Also known as “The blog post where Jakob publically ridicules himself pretending to know squat about benchmarking”
As part of our investigation into changing platforms, we’ll be looking for ways to make Rails or Ruby break down and cry. We’ll be kicking groins, pinching nipples and generally be meanies. Todays target is Rubys DBI/DBD connection to a remote Microsoft SQL Server.
SQL Server 2000
Debian Sarge Stable with Ruby 1.8.2, FreeTDS, and unixODBC
Windows 2000 with VBScript, running through CScript.
I’ve been sending different queries, reading a result from a returned row, and measuring the time it takes. All numbers are the average time in seconds used to process the specific method. Both the VBScript and Ruby were querying the same remote SQL Server.
First off, I wanted to see how it’d handle simple queries:
| Query | VBScript | Ruby |
SELECT COUNT(*) FROM tblEntity | 0.1608 | 0.1641 |
SELECT TOP 1 * FROM tblEntity | 0.0013 | 0.0018 |
SELECT TOP 1000 FROM tblEntity | 0.0359 | 0.1863 |
The Ruby and VBScript implementations are comparable in the simpler cases. However, when we try to get more data from the database, it seems VBScript starts pulling ahead. Continuing the table from above:
| Query | VBScript | Ruby |
SELECT TOP 2000 FROM tblEntity | 0.0750 | 0.2065 |
SELECT TOP 10000 FROM tblEntity | 0.3672 | 1.1540 |
SELECT TOP 16000 FROM tblEntity | 0.5531 | 1.8649 |
At least the time spent is linear, but there’s a huge difference when the amount of data increases.
It’s hard to say wether this really matters.

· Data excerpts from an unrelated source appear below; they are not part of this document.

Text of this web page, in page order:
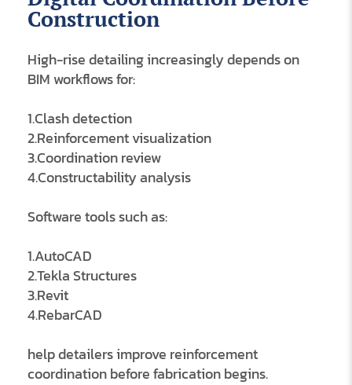
Construction
High-rise detailing increasingly depends on
BIM workflows for:
1.Clash detection
2.Reinforcement visualization
3.Coordination review
4.Constructability analysis
Software tools such as:
1.AutoCAD
2.Tekla Structures
3.Revit
4.RebarCAD
help detailers improve reinforcement
coordination before fabrication begins.
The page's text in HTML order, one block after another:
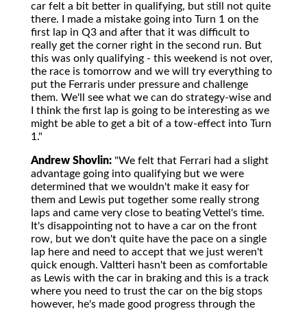
car felt a bit better in qualifying, but still not quite
there. I made a mistake going into Turn 1 on the
first lap in Q3 and after that it was difficult to
really get the corner right in the second run. But
this was only qualifying - this weekend is not over,
the race is tomorrow and we will try everything to
put the Ferraris under pressure and challenge
them. We'll see what we can do strategy-wise and
I think the first lap is going to be interesting as we
might be able to get a bit of a tow-effect into Turn
1."
Andrew Shovlin: "We felt that Ferrari had a slight
advantage going into qualifying but we were
determined that we wouldn't make it easy for
them and Lewis put together some really strong
laps and came very close to beating Vettel's time.
It's disappointing not to have a car on the front
row, but we don't quite have the pace on a single
lap here and need to accept that we just weren't
quick enough. Valtteri hasn't been as comfortable
as Lewis with the car in braking and this is a track
where you need to trust the car on the big stops
however, he's made good progress through the
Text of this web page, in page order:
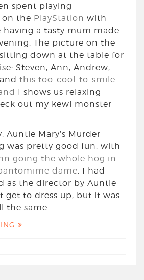
spent playing
on the PlayStation with
having a tasty mum made
The picture on the
down at the table for
Steven, Ann, Andrew,
this too-cool-to-smile
I shows us relaxing
out my kewl monster
Auntie Mary’s Murder
was pretty good fun, with
going the whole hog in
dame. I had
as the director by Auntie
get to dress up, but it was
the same.
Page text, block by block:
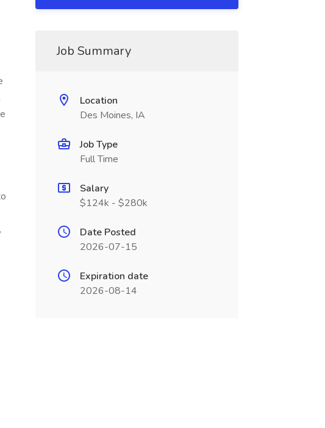
Job Summary
Location
Des Moines, IA
Job Type
Full Time
Salary
$124k - $280k
Date Posted
2026-07-15
Expiration date
2026-08-14
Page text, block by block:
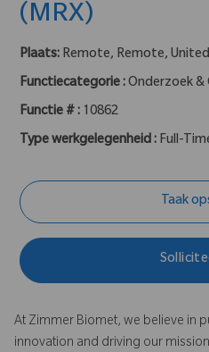
(MRX)
Plaats: Remote, Remote,
Functiecategorie : Onderzoek &
Functie # : 10862
Type werkgelegenheid : Full-
Taak
At Zimmer Biomet, we believe in
innovation and driving our
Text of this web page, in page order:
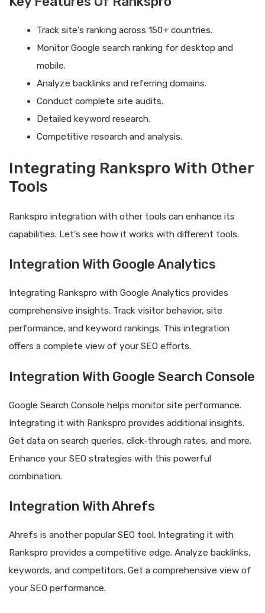
Track site’s ranking across 150+ countries.
Monitor Google search ranking for desktop and
mobile.
Analyze backlinks and referring domains.
Conduct complete site audits.
Detailed keyword research.
Competitive research and analysis.
Integrating Rankspro With Other
Tools
Rankspro integration with other tools can enhance its
capabilities. Let’s see how it works with different tools.
Integration With Google Analytics
Integrating Rankspro with Google Analytics provides
comprehensive insights. Track visitor behavior, site
performance, and keyword rankings. This integration
offers a complete view of your SEO efforts.
Integration With Google Search Console
Google Search Console helps monitor site performance.
Integrating it with Rankspro provides additional insights.
Get data on search queries, click-through rates, and more.
Enhance your SEO strategies with this powerful
combination.
Integration With Ahrefs
Ahrefs is another popular SEO tool. Integrating it with
Rankspro provides a competitive edge. Analyze backlinks,
keywords, and competitors. Get a comprehensive view of
your SEO performance.
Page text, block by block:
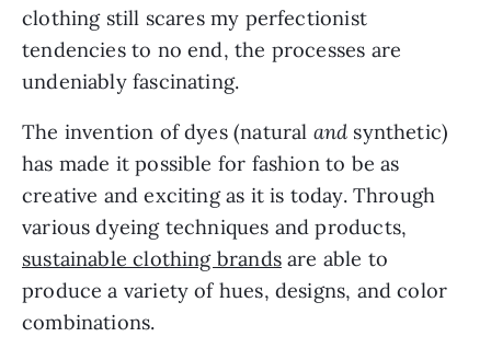
clothing still scares my perfectionist
tendencies to no end, the processes are
undeniably fascinating.
The invention of dyes (natural and synthetic)
has made it possible for fashion to be as
creative and exciting as it is today. Through
sustainable clothing brands are able to
produce a variety of hues, designs, and color
combinations.
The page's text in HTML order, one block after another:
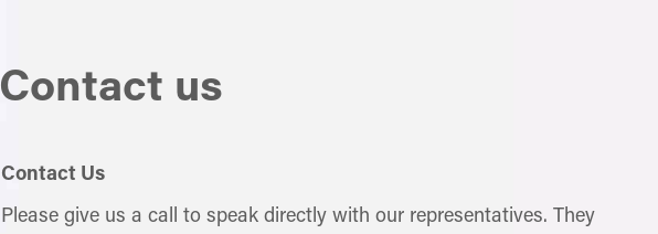
Contact us
Contact Us
Please give us a call to speak directly with our representatives. They
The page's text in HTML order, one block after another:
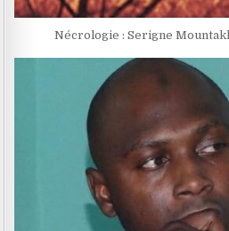
Nécrologie : Serigne
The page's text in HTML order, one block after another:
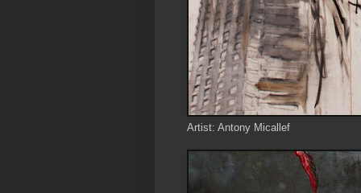
Artist: Antony Micallef
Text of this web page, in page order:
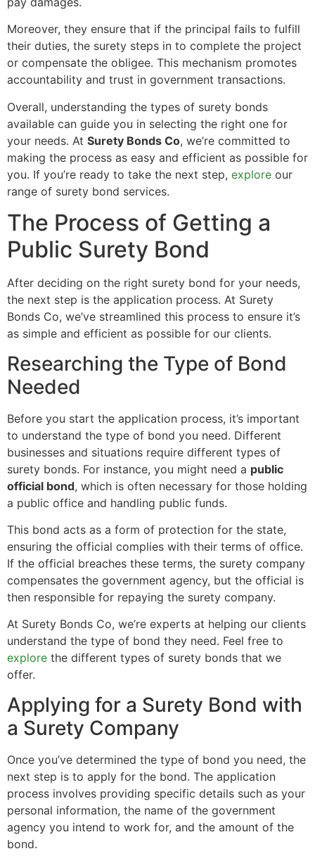
Moreover, they ensure that if the principal fails to fulfill
their duties, the surety steps in to complete the project
or compensate the obligee. This mechanism promotes
accountability and trust in government transactions.
Overall, understanding the types of surety bonds
available can guide you in selecting the right one for
your needs. At Surety Bonds Co, we’re committed to
making the process as easy and efficient as possible for
you. If you’re ready to take the next step, explore our
range of surety bond services.
The Process of Getting a
Public Surety Bond
After deciding on the right surety bond for your needs,
the next step is the application process. At Surety
Bonds Co, we’ve streamlined this process to ensure it’s
as simple and efficient as possible for our clients.
Researching the Type of Bond
Needed
Before you start the application process, it’s important
to understand the type of bond you need. Different
businesses and situations require different types of
surety bonds. For instance, you might need a public
official bond, which is often necessary for those holding
a public office and handling public funds.
This bond acts as a form of protection for the state,
ensuring the official complies with their terms of office.
If the official breaches these terms, the surety company
compensates the government agency, but the official is
then responsible for repaying the surety company.
At Surety Bonds Co, we’re experts at helping our clients
understand the type of bond they need. Feel free to
explore the different types of surety bonds that we
offer.
Applying for a Surety Bond with
a Surety Company
Once you’ve determined the type of bond you need, the
next step is to apply for the bond. The application
process involves providing specific details such as your
personal information, the name of the government
agency you intend to work for, and the amount of the
bond.
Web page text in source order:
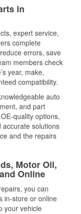
in
expert service,
complete
errors, save
members check
year, make,
compatibility.
auto
and part
quality options,
accurate solutions
and the repairs
Motor Oil,
Online
you can
in-store or online
your vehicle
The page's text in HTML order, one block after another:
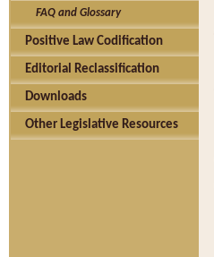
FAQ and Glossary
Positive Law Codification
Editorial Reclassification
Downloads
Other Legislative Resources
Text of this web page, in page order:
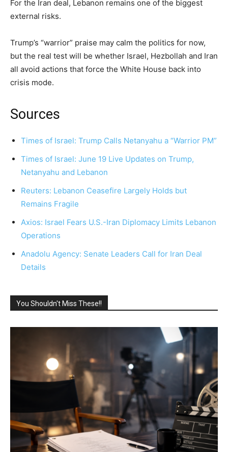
For the Iran deal, Lebanon remains one of the biggest
external risks.
Trump’s “warrior” praise may calm the politics for now,
but the real test will be whether Israel, Hezbollah and Iran
all avoid actions that force the White House back into
crisis mode.
Sources
Times of Israel: Trump Calls Netanyahu a “Warrior PM”
Times of Israel: June 19 Live Updates on Trump,
Netanyahu and Lebanon
Reuters: Lebanon Ceasefire Largely Holds but
Remains Fragile
Axios: Israel Fears U.S.-Iran Diplomacy Limits Lebanon
Operations
Anadolu Agency: Senate Leaders Call for Iran Deal
Details
You Shouldn't Miss These!!
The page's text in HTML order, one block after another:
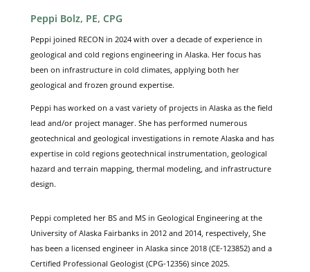
Peppi Bolz, PE, CPG
Peppi joined RECON in 2024 with over a decade of experience in
geological and cold regions engineering in Alaska. Her focus has
been on infrastructure in cold climates, applying both her
geological and frozen ground expertise.
Peppi has worked on a vast variety of projects in Alaska as the field
lead and/or project manager. She has performed numerous
geotechnical and geological investigations in remote Alaska and has
expertise in cold regions geotechnical instrumentation, geological
hazard and terrain mapping, thermal modeling, and infrastructure
design.
Peppi completed her BS and MS in Geological Engineering at the
University of Alaska Fairbanks in 2012 and 2014, respectively, She
has been a licensed engineer in Alaska since 2018 (CE-123852) and a
Certified Professional Geologist (CPG-12356) since 2025.
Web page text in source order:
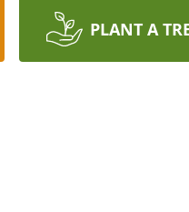
PLANT A

The above numbers worries me a bit, and I would’ve liked to see Ruby perform on par with ASP/VBScript ADODB. It’s still hypothetical. though, and the difference is probably not going to matter at all (at least not for low amounts of data). I’d rarely have to retrieve more than 1000 rows from the database anyways.
These numbers are probably too low level. I guess I’ll have to wait until I can get some stuff set up that massages the whole stack, including building HTML. I am guessing the difference will even out into the hardly measurable category.
I’m also hoping I’ve made a mistake somewhere.
It might be revealing to use Ruby's profiler to see where the hot spots are.
The difference in data retrieval times might have to do with the type of cursors used by each library. You'd have to make sure both libraries use the same type of cursors to retrieve the datasets.
ADODB will use _adOpenForwardOnly_ by default (a static but fast cursor), and it might not be the case for the Ruby DB layer/module/library, which might just be using a fully static cursor by default.
Maybe you did ensure that the same cursor and record locking options were used (I don't know your test setup, i am just pointing out a possible cause for such a difference).
As I recall it, I am probably using the default ADODB cursor. I will have to run the numbers again with a specific cursor type when I get back to the office. Thanks.